## Material for this task:
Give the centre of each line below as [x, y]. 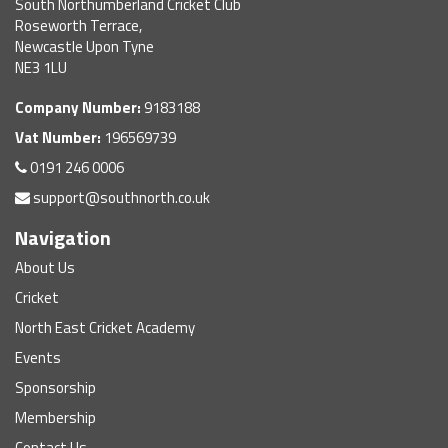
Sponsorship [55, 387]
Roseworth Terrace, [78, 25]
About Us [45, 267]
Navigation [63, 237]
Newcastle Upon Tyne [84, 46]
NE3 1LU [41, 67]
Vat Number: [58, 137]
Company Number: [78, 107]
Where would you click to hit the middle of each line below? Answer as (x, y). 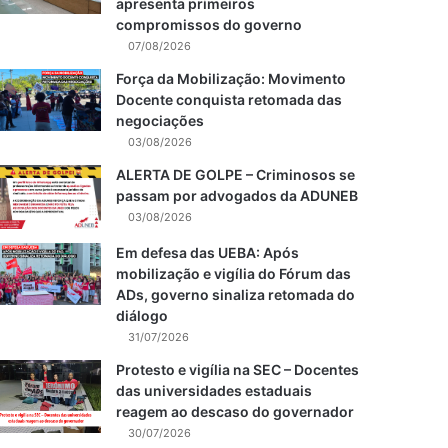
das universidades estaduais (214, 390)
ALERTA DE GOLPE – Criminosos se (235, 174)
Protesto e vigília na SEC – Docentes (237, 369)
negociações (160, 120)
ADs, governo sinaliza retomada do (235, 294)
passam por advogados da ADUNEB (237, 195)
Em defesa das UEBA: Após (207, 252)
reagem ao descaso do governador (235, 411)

* * *

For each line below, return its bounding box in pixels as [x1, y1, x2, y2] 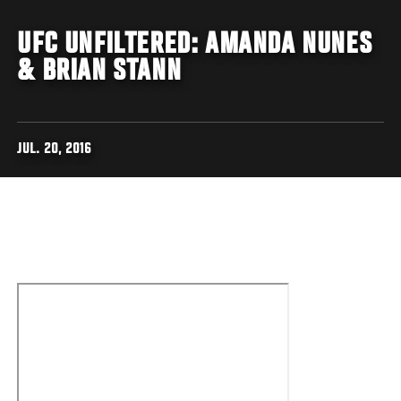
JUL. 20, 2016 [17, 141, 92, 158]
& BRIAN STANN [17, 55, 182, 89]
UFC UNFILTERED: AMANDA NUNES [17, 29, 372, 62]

## Exercise requirements:
Within the listing above, locate the line containing "passam por advogados da ADUNEB (237, 195)" and the line containing "reagem ao descaso do governador (235, 411)". Reproduce those two lines and all lines between them exactly, with nothing added.

## Answer to the exercise:
passam por advogados da ADUNEB (237, 195)
Em defesa das UEBA: Após (207, 252)
reagem ao descaso do governador (235, 411)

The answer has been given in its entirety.